Aktuell seien die Preissteigerungen stark vom Krieg in der Ukraine getrieben, so die CS-Ökonomen. Davon unabhängig treiben jedoch auch die Preise für CO2-Emissionen die Energiepreise an, wie bereits vor Ausbruch des Kriegs festzustellen war. Die CS hat deshalb auch den Effekt der sogenannten Greenflation untersucht und die Auswirkung der CO2-Kosten auf die Teuerung berechnet.

Insgesamt sei die Teuerung aus CO2-Kosten – ob sie nun am Markt entstehen oder politisch gesteuert sind – für die Haushalte verkraftbar. Selbst im extremsten Szenario, in dem sich der CO2-Preis weltweit um 30 Dollar pro Tonne verteuert, kommt die CS bloss auf eine allgemeine Teuerung von 1,5 Prozent.  Würde bloss die Schweiz eine entsprechende Abgabe einführen – so das vorsichtigste Szenario – hätte das für die Konsumenten nur eine Teuerung von 0,03 Prozent zur Folge. Diese Effekte seien zudem mehrheitlich einmalig. 

Allerdings beobachte man, dass die Preissteigerungen durchaus Verhaltensänderungen bewirkten, so Fischer. Das zeige die aktuelle Befragung der Einkaufsmanager durch die Credit Suisse. «86 Prozent der Befragten geben an, Massnahmen zu ergreifen.» Meist gehe es darum, über Effizienzmassnahmen den Verbrauch fossiler Energien zu senken.

Neue Prognose: 1,8 Prozent Inflation statt 1,0

Aktuell geht die Credit Suisse davon aus, dass die Preise in der Schweiz insgesamt im Verlauf des Jahres um 1,8 Prozent steigen werden. Ihre Inflationsprognose hat sie entsprechend hochkorrigiert, wie Chefökonom Claude Maurer erklärt. Bislang rechnete die CS mit 1,0 Prozent Jahresteuerung.

Maurer geht davon aus, dass die Preissteigerungen wenig Einfluss auf die Konjunktur haben werden. Die Credit Suisse ist denn auch optimistisch, was den Wirtschaftsverlauf im laufenden Jahr angeht, und rechnet mit weiterhin hohen 2,5 Prozent BIP-Wachstum.

Zwar habe man aufgrund des Ukraine-Kriegs die Erwartungen herunterschrauben müssen, erklärt Maurer. Gleichzeitig verlaufe die Covid-19-Pandemie jedoch deutlich erfreulicher. Diese beiden Effekte hätten sich gegenseitig aufgehoben. Die aktuell hohen Covid-19-Fallzahlen scheinen Maurer wenig zu beunruhigen. Man beobachte, dass der Einfluss der Pandemie auf den Wirtschaftsverlauf mit jeder Welle abgenommen habe. «Im Winterhalbjahr ist die Wirtschaftsleistung trotz Massnahmen nicht mehr geschrumpft.»

Die Prognose der Arbeitslosenzahlen habe man daher ebenfalls revidiert – auf günstigere Werte.
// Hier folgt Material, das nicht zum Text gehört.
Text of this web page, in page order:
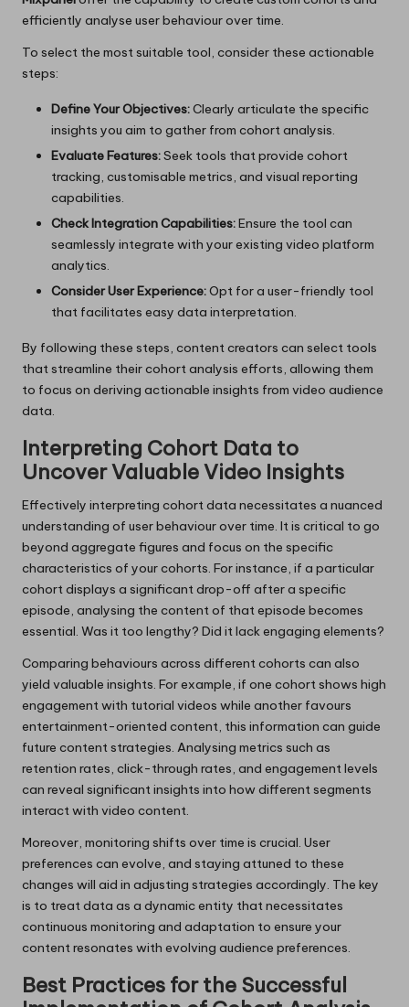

Bereits jetzt liege die Arbeitslosigkeit unter dem Vorkrisen-Niveau und die Zahl der offenen Stellen sei hoch, so Maurer.

CS rechnet noch nicht mit SNB-Zinserhöhung

Trotz der erwarteten Zinserhöhung in den USA rechnet Maurer nicht damit, dass die Schweizerische Nationalbank bald ihre Geldpolitik anpasst. Zwar habe der Eurokurs vor kurzem die Parität durchbrochen. Aber man könne «die Parität von heute nicht mehr mit der Parität von 2015» vergleichen, sagt Maurer. Real, um die unterschiedlichen Teuerungsraten korrigiert, habe sich der Franken zuletzt nicht gross aufgewertet.
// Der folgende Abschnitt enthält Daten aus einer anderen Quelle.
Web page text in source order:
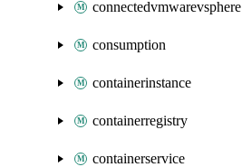
connectedvmwarevsphere
consumption
containerinstance
containerregistry
containerservice
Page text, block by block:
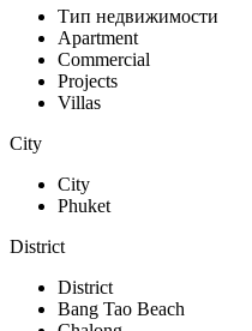
Тип недвижимости
Apartment
Commercial
Projects
Villas
City
City
Phuket
District
District
Bang Tao Beach
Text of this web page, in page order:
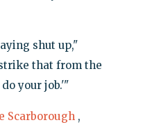
shut up,"
that from the
your job.'"
Scarborough ,
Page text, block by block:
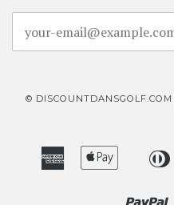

Zudem sei eine gewisse Aufwertung des Frankens durchaus im Sinne der Nationalbank, merkt Maurer an, könne sie so doch die Inflation im Inland bremsen. Der CS-Chefökonom geht davon aus, dass die SNB erst dann nachzieht, wenn sich die Zinsdifferenz zwischen Franken und Euro deutlich vergrössert hat. Sprich: Erst im Sommer 2023.